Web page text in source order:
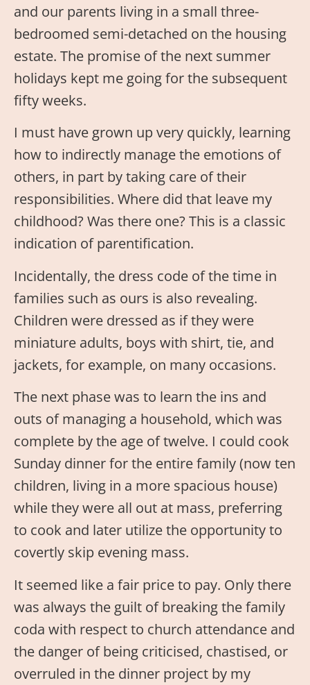
and our parents living in a small three-
bedroomed semi-detached on the housing
estate. The promise of the next summer
holidays kept me going for the subsequent
fifty weeks.
I must have grown up very quickly, learning
how to indirectly manage the emotions of
others, in part by taking care of their
responsibilities. Where did that leave my
childhood? Was there one? This is a classic
indication of parentification.
Incidentally, the dress code of the time in
families such as ours is also revealing.
Children were dressed as if they were
miniature adults, boys with shirt, tie, and
jackets, for example, on many occasions.
The next phase was to learn the ins and
outs of managing a household, which was
complete by the age of twelve. I could cook
Sunday dinner for the entire family (now ten
children, living in a more spacious house)
while they were all out at mass, preferring
to cook and later utilize the opportunity to
covertly skip evening mass.
It seemed like a fair price to pay. Only there
was always the guilt of breaking the family
coda with respect to church attendance and
the danger of being criticised, chastised, or
overruled in the dinner project by my
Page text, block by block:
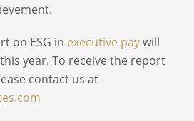
on ESG in executive paywill
year. To receive the report
contact us at
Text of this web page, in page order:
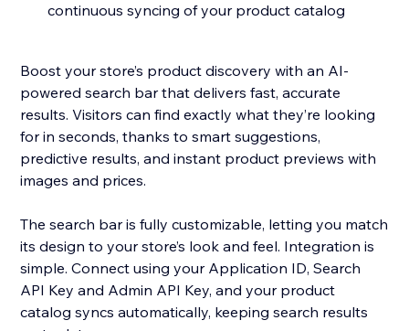
continuous syncing of your product catalog
Boost your store’s product discovery with an AI-
powered search bar that delivers fast, accurate
results. Visitors can find exactly what they’re looking
for in seconds, thanks to smart suggestions,
predictive results, and instant product previews with
images and prices.
The search bar is fully customizable, letting you match
its design to your store’s look and feel. Integration is
simple. Connect using your Application ID, Search
API Key and Admin API Key, and your product
catalog syncs automatically, keeping search results
▬▬▬▬▬▬
[Directions] Exact copy, no pictures: return the entries word for word.

[Exercise response]
Web page text in source order:
and our parents living in a small three-
bedroomed semi-detached on the housing
estate. The promise of the next summer
holidays kept me going for the subsequent
fifty weeks.
I must have grown up very quickly, learning
how to indirectly manage the emotions of
others, in part by taking care of their
responsibilities. Where did that leave my
childhood? Was there one? This is a classic
indication of parentification.
Incidentally, the dress code of the time in
families such as ours is also revealing.
Children were dressed as if they were
miniature adults, boys with shirt, tie, and
jackets, for example, on many occasions.
The next phase was to learn the ins and
outs of managing a household, which was
complete by the age of twelve. I could cook
Sunday dinner for the entire family (now ten
children, living in a more spacious house)
while they were all out at mass, preferring
to cook and later utilize the opportunity to
covertly skip evening mass.
It seemed like a fair price to pay. Only there
was always the guilt of breaking the family
coda with respect to church attendance and
the danger of being criticised, chastised, or
overruled in the dinner project by my
Page text, block by block:
on ESG in executive paywill
year. To receive the report
contact us at
Text of this web page, in page order:
continuous syncing of your product catalog
Boost your store’s product discovery with an AI-
powered search bar that delivers fast, accurate
results. Visitors can find exactly what they’re looking
for in seconds, thanks to smart suggestions,
predictive results, and instant product previews with
images and prices.
The search bar is fully customizable, letting you match
its design to your store’s look and feel. Integration is
simple. Connect using your Application ID, Search
API Key and Admin API Key, and your product
catalog syncs automatically, keeping search results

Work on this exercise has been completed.